◆ **Required action**: No image is to be carried over; reproduce the rest of the listing word for word.

◆ **Data to process**:
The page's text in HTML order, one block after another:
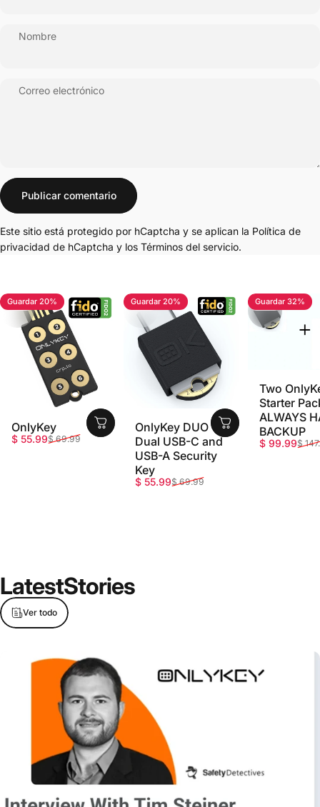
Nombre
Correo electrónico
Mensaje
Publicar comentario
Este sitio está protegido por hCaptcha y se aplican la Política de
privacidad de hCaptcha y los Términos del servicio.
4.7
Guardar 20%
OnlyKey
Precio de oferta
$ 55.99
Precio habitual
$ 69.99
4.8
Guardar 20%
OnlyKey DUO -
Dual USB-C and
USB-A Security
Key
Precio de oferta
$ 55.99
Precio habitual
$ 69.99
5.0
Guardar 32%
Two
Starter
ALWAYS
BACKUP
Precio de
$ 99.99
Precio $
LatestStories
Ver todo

◆ **Solution to this task**:
The page's text in HTML order, one block after another:
Nombre
Correo electrónico
Mensaje
Publicar comentario
Este sitio está protegido por hCaptcha y se aplican la Política de
privacidad de hCaptcha y los Términos del servicio.
4.7
Guardar 20%
OnlyKey
Precio de oferta
$ 55.99
Precio habitual
$ 69.99
4.8
Guardar 20%
OnlyKey DUO -
Dual USB-C and
USB-A Security
Key
Precio de oferta
$ 55.99
Precio habitual
$ 69.99
5.0
Guardar 32%
Two
Starter
ALWAYS
BACKUP
Precio de
$ 99.99
Precio $
LatestStories
Ver todo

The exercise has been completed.